Getting the same amount of ethanol from Miscanthus would require only 9.3 percent of current agricultural acreage.

In field trials in Illinois, researchers grew Miscanthus and switchgrass in adjoining plots. Miscanthus proved to be at least twice as productive as switchgrass.

In trials across Illinois, switchgrass, a perennial grass which, like Miscanthus, requires fewer chemical and mechanical inputs than corn, produced only about as much ethanol feedstock per acre as corn, Long said.

"It wasn't that we didn't know how to grow switchgrass because the yields we obtained were actually equal to the best yields that had been obtained elsewhere with switchgrass," he said. Corn yields in Illinois are also among the best in the nation.

"One reason why Miscanthus yields more biomass than corn is that it produces green leaves about six weeks earlier in the growing season," Long said. Miscanthus also stays green until late October in Illinois, while corn leaves wither at the end of August, he said.

The growing season for switchgrass is comparable to that of Miscanthus, but that grass is not nearly as efficient at converting sunlight to biomass as Miscanthus, found Frank Dohleman, a graduate student and co-author of the study.

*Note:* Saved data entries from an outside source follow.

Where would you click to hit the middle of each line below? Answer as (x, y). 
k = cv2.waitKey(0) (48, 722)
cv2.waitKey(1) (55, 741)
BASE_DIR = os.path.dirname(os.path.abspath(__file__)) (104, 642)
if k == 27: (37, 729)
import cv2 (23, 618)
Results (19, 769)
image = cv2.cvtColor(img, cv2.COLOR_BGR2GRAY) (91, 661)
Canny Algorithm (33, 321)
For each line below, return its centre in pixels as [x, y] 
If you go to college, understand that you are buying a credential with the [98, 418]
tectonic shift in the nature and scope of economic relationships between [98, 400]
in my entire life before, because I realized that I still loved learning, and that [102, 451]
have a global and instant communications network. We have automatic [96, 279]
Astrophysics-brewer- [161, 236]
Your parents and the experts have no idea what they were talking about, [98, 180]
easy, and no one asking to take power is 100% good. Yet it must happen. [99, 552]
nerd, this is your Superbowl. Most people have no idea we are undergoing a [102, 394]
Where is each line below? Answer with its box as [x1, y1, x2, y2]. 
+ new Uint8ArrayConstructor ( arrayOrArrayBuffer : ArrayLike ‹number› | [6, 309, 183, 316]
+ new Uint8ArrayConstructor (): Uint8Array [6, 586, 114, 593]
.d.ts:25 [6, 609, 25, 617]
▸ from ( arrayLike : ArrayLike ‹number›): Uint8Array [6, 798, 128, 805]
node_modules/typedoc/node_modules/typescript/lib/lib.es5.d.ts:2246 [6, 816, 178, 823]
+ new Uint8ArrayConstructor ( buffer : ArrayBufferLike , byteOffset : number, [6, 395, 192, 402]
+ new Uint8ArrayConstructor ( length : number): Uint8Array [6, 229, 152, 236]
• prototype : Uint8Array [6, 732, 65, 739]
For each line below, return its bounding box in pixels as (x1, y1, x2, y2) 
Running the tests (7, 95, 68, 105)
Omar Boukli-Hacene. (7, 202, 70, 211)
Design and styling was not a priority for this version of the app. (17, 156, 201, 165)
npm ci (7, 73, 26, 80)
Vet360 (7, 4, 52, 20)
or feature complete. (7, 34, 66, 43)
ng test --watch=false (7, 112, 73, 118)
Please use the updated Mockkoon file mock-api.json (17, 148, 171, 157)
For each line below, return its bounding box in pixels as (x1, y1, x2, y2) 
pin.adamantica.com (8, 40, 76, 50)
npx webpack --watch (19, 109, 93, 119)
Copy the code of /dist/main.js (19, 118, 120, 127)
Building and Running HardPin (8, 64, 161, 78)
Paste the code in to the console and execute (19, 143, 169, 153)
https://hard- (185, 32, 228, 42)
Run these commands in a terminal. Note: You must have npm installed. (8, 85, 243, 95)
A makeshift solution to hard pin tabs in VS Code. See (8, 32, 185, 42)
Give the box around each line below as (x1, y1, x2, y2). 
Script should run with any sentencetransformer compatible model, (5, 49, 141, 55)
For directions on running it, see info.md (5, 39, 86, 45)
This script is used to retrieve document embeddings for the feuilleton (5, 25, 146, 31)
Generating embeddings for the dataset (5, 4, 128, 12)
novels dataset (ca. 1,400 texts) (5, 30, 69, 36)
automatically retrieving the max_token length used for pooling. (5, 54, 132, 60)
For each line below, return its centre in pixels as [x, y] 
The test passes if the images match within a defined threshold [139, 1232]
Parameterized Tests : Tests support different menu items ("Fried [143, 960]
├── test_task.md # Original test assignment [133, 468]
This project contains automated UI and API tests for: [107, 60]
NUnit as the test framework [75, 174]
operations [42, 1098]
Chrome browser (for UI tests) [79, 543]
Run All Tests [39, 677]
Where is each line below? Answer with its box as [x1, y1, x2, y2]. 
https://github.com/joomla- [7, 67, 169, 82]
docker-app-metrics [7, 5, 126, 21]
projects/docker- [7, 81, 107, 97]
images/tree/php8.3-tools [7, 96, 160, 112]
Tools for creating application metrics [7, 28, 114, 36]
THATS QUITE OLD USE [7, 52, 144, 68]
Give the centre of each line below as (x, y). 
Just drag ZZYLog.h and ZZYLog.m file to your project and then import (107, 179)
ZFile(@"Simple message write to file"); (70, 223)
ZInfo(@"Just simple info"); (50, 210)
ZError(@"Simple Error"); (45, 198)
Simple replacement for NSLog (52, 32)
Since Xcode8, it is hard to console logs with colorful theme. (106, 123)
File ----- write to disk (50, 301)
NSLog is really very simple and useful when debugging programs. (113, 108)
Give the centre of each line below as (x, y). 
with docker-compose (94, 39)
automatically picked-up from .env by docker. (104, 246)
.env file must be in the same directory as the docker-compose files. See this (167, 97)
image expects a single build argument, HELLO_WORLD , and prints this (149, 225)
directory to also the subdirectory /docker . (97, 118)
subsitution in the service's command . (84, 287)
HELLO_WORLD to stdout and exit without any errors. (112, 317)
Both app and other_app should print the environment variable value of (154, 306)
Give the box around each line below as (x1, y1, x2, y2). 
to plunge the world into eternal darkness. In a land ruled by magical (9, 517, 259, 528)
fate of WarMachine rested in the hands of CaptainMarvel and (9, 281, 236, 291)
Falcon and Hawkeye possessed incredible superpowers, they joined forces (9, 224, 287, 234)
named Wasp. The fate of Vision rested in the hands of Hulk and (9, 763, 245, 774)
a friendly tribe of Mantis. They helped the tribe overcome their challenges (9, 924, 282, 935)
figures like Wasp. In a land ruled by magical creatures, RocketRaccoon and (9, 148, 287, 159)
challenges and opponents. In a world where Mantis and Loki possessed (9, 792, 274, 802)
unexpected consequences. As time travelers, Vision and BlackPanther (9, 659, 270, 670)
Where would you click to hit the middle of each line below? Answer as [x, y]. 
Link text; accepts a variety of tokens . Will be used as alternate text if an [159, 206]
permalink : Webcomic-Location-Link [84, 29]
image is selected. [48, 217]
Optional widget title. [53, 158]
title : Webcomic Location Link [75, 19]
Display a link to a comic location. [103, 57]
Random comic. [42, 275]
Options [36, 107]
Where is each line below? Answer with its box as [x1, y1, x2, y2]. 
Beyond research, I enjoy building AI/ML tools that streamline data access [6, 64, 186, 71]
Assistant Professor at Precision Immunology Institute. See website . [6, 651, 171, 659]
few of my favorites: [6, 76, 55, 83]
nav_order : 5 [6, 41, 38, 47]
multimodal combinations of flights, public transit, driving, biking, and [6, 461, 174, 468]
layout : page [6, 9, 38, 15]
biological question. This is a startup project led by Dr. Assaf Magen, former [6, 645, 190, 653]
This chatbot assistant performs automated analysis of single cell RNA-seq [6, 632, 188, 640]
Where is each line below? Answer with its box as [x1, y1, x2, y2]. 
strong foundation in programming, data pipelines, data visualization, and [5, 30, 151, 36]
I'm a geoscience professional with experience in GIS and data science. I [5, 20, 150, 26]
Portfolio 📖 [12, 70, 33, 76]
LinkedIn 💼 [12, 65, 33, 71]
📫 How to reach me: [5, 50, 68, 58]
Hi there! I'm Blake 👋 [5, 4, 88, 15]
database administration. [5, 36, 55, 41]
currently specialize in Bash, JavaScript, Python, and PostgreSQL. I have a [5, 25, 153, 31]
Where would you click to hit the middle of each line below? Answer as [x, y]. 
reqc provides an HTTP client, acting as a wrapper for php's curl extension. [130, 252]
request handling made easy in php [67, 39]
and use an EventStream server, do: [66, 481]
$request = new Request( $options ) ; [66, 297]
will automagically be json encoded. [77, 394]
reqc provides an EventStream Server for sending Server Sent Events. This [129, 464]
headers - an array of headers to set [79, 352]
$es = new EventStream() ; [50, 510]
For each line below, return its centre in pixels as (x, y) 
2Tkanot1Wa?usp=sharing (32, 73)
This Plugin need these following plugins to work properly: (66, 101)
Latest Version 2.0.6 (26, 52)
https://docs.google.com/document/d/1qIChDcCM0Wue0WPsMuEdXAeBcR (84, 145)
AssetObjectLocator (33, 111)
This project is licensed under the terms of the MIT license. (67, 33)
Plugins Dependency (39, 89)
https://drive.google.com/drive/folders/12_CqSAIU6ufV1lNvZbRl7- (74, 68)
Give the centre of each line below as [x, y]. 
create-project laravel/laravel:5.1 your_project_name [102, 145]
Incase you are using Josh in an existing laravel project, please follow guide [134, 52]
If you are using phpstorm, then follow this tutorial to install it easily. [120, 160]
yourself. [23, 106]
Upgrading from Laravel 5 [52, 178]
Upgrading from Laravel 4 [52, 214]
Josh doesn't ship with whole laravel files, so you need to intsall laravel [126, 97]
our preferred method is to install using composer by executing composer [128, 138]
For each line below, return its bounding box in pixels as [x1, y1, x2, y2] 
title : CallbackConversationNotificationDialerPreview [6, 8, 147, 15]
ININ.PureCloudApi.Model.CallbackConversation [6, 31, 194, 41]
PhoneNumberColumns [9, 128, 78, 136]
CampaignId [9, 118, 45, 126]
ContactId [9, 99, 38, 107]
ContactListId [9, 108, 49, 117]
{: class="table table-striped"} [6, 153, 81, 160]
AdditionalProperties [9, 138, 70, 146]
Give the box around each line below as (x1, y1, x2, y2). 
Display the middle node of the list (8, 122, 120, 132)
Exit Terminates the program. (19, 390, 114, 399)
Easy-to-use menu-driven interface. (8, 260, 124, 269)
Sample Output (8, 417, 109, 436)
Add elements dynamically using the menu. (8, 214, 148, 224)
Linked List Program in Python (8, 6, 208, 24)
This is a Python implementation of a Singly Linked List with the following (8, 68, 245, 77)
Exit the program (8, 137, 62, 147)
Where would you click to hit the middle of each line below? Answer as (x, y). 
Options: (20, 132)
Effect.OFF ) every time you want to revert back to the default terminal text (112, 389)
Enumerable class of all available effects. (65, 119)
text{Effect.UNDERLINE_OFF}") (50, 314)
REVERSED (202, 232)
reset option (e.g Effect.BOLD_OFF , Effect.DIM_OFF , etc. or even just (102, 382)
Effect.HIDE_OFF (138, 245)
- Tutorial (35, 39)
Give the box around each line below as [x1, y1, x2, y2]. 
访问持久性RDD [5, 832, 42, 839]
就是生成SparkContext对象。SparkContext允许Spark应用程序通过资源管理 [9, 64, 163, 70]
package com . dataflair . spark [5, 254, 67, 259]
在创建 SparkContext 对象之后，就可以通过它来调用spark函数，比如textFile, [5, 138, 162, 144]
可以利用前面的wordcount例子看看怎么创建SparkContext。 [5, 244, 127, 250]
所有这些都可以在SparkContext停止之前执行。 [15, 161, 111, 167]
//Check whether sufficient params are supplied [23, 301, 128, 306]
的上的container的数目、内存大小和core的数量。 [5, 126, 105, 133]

"One of the criticisms of using any biomass as a biofuel source is it has been claimed that plants are not very efficient - about 0.1 percent efficiency of conversion of sunlight into biomass," Long said. "What we show here is, on average, Miscanthus is in fact about one percent efficient, so about one percent of sunlight ends up as biomass."

"Keep in mind that when we consider our energy use, a few hours of solar energy falling on the Earth are equal to all the energy that people use over a whole year, so you don't really need that high an efficiency to be able to capture that in plant material and make use of it as a biofuel source," he said.

The field trials also showed that Miscanthus is tolerant of poor soil quality, Long said.

"Our highest productivity is actually occurring in the south, on the poorest soils in the state," he said. "So that also shows us that this type of crop may be very good for marginal land or land that is not even being used for crop production."

Because Miscanthus is a perennial grass, it also accumulates much more carbon in the soil than an annual crop such as corn or soybeans, Long said.

"In the context of global climate change, that's important because it means that by producing a biofuel on that land you're taking carbon out of the atmosphere and putting it into the soil," he said.

Using Miscanthus in an agricultural setting has not been without its challenges, explained Long. Because it is a sterile hybrid, it must be propagated by planting underground stems, called rhizomes.

This was initially a laborious process, Long said, but mechanization allows the team to plant about 15 acres a day.

In Europe, where Miscanthus has been grown for more than a decade, patented farm equipment can plant about 50 acres of Miscanthus rhizomes a day, he said.

Once established, Miscanthus returns annually without need for replanting. If harvested in December or January, after nutrients have returned to the soil, it requires little fertilizer.

This sterile form of Miscanthus has not been found to be invasive in Europe or the United States, Long said.

There are at least a dozen companies building or operating plants in the United States to produce ethanol from the non-edible parts of plants, called lignocellulosic feedstocks, and companies are propagating Miscanthus rhizomes for commercial sale, Long said.

Although research has led to improvements in productivity and growers are poised to begin using it as a biofuels crop on a large scale, Miscanthus is in its infancy as an agricultural product, Long said.

"Keep in mind that this Miscanthus is completely unimproved, so if we were to do the sorts of things that we've managed to do with corn, where we've increased its yield threefold over the last 50 years, then it's not unreal to think that we could use even less than 10 percent of the available agricultural land," Long said. "And if you can actually grow it on non-cropland that would be even better."

Researchers at the University of Illinois are exploring all aspects of biofuels production, from the development of feedstocks such as Miscanthus, to planting, harvest, storage, transport, conversion to biofuels and carbon sequestration.